### [DATA]

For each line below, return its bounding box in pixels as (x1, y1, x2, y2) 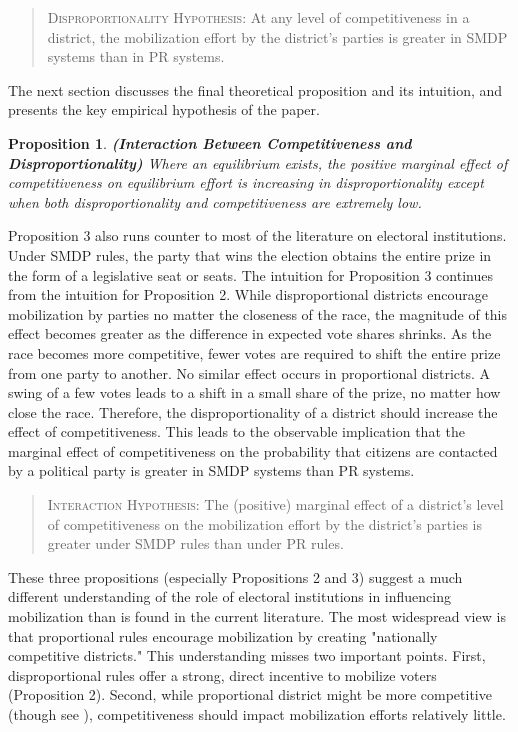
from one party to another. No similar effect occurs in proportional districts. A (8, 362, 491, 383)
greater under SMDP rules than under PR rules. (47, 533, 344, 554)
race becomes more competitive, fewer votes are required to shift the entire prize (8, 342, 501, 363)
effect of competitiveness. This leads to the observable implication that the (8, 421, 465, 442)
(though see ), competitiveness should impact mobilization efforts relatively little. (8, 704, 506, 724)
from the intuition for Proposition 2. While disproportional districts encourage (8, 284, 488, 305)
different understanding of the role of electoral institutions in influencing (8, 586, 452, 607)
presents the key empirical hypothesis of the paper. (8, 99, 320, 120)
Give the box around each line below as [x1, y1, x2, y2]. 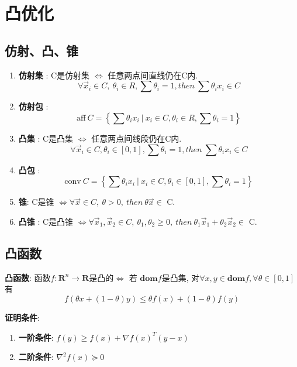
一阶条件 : [18, 331, 54, 343]
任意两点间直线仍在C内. [108, 68, 198, 81]
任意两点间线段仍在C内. [91, 132, 182, 144]
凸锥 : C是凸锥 [18, 215, 74, 227]
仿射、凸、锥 [5, 41, 78, 59]
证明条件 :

### [EXERCISE OBJECTIVE]
Starting at the line that contains "一阶条件 : [18, 331, 54, 343]", transcribe every line through the last line of the entries above, exactly, and nothing else.

### [SOLUTION]
一阶条件 : [18, 331, 54, 343]
任意两点间直线仍在C内. [108, 68, 198, 81]
任意两点间线段仍在C内. [91, 132, 182, 144]
凸锥 : C是凸锥 [18, 215, 74, 227]
仿射、凸、锥 [5, 41, 78, 59]
证明条件 :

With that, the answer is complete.